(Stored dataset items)

===

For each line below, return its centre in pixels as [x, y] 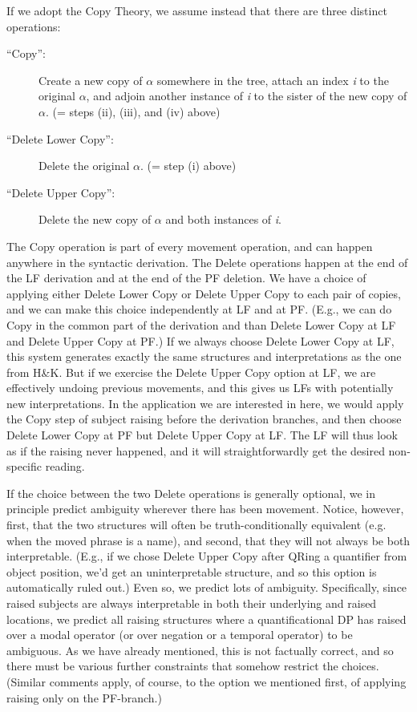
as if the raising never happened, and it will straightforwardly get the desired [196, 450]
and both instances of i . [223, 219]
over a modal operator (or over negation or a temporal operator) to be [180, 635]
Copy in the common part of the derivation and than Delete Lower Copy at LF [201, 324]
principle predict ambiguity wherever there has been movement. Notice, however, [205, 509]
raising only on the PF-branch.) [84, 697]
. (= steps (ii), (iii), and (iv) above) [133, 111]
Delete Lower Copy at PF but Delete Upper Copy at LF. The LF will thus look [202, 435]
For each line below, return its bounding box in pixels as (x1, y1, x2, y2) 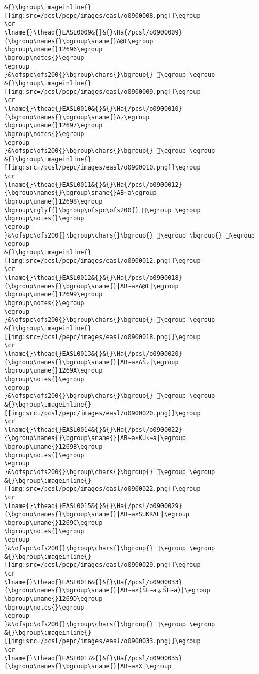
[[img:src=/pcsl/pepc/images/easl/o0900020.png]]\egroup (4, 409, 201, 417)
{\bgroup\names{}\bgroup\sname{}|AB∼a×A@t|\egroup (4, 282, 179, 290)
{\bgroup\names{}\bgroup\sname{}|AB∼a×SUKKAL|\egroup (4, 511, 190, 518)
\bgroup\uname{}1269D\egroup (4, 595, 103, 602)
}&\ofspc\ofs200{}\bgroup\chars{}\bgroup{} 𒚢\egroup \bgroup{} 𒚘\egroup (4, 231, 255, 239)
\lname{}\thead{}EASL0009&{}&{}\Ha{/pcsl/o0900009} (4, 28, 182, 36)
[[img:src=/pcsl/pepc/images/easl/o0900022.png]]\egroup (4, 485, 201, 493)
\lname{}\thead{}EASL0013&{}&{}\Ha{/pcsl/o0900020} (4, 350, 182, 357)

===

● Task goal
State how many lines of the data above contain the string "lname", and give no other words.

● Result
2